* Exercise directions
Restate the listing below word for word, and leave its pictures behind.

* Exercise data
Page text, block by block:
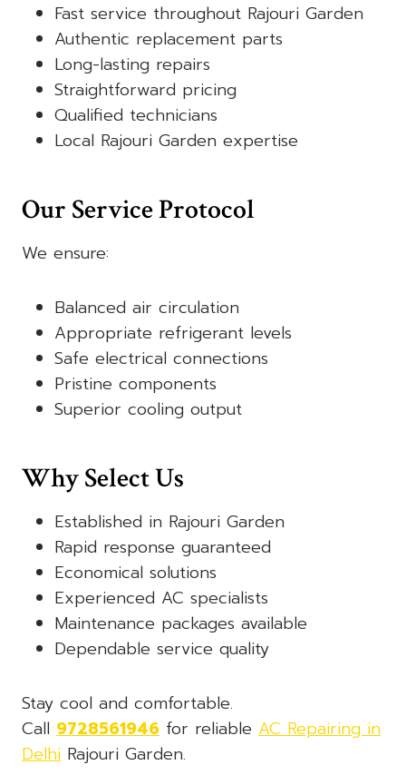
Fast service throughout Rajouri Garden
Authentic replacement parts
Long-lasting repairs
Straightforward pricing
Qualified technicians
Local Rajouri Garden expertise
Our Service Protocol
We ensure:
Balanced air circulation
Appropriate refrigerant levels
Safe electrical connections
Pristine components
Superior cooling output
Why Select Us
Established in Rajouri Garden
Rapid response guaranteed
Economical solutions
Experienced AC specialists
Maintenance packages available
Dependable service quality
Stay cool and comfortable.
Call 9728561946 for reliable AC Repairing in
Delhi Rajouri Garden.
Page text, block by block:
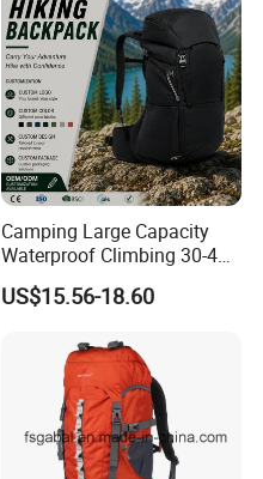
Camping Large Capacity
Waterproof Climbing 30-40L
Nylon Travel Trekking Man
Outdoor Hiking Backpack
US$15.56-18.60
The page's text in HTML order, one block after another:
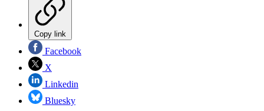
Copy link
Facebook
X
Linkedin
Bluesky

* Solution to this task
Page text, block by block:
Fast service throughout Rajouri Garden
Authentic replacement parts
Long-lasting repairs
Straightforward pricing
Qualified technicians
Local Rajouri Garden expertise
Our Service Protocol
We ensure:
Balanced air circulation
Appropriate refrigerant levels
Safe electrical connections
Pristine components
Superior cooling output
Why Select Us
Established in Rajouri Garden
Rapid response guaranteed
Economical solutions
Experienced AC specialists
Maintenance packages available
Dependable service quality
Stay cool and comfortable.
Call 9728561946 for reliable AC Repairing in
Delhi Rajouri Garden.
Page text, block by block:
Camping Large Capacity
Waterproof Climbing 30-40L
Nylon Travel Trekking Man
Outdoor Hiking Backpack
US$15.56-18.60
The page's text in HTML order, one block after another:
Copy link
Facebook
X
Linkedin
Bluesky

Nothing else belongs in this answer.